[Opening Raw data section]

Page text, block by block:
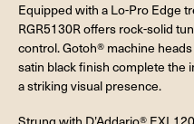
Equipped with a Lo-Pro Edge
RGR5130R offers rock-solid
control. Gotoh® machine
satin black finish complete the
a striking visual presence.
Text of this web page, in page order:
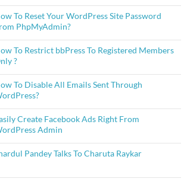
To Reset Your WordPress Site Password
PhpMyAdmin?
To Restrict bbPress To Registered Members
?
To Disable All Emails Sent Through
Create Facebook Ads Right From
Admin
Pandey Talks To Charuta Raykar
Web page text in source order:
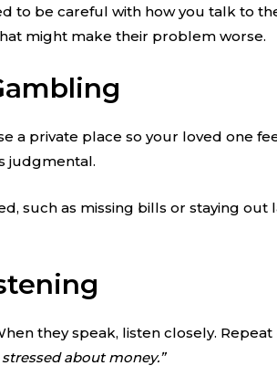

[Closing Raw data section]

▸ Prompt: For the records above, give every line again exactly and skip the pictures.

▸ Final answer:
Page text, block by block:
Equipped with a Lo-Pro Edge
RGR5130R offers rock-solid
control. Gotoh® machine
satin black finish complete the
a striking visual presence.
Text of this web page, in page order:
To Reset Your WordPress Site Password
PhpMyAdmin?
To Restrict bbPress To Registered Members
?
To Disable All Emails Sent Through
Create Facebook Ads Right From
Admin
Pandey Talks To Charuta Raykar
Web page text in source order:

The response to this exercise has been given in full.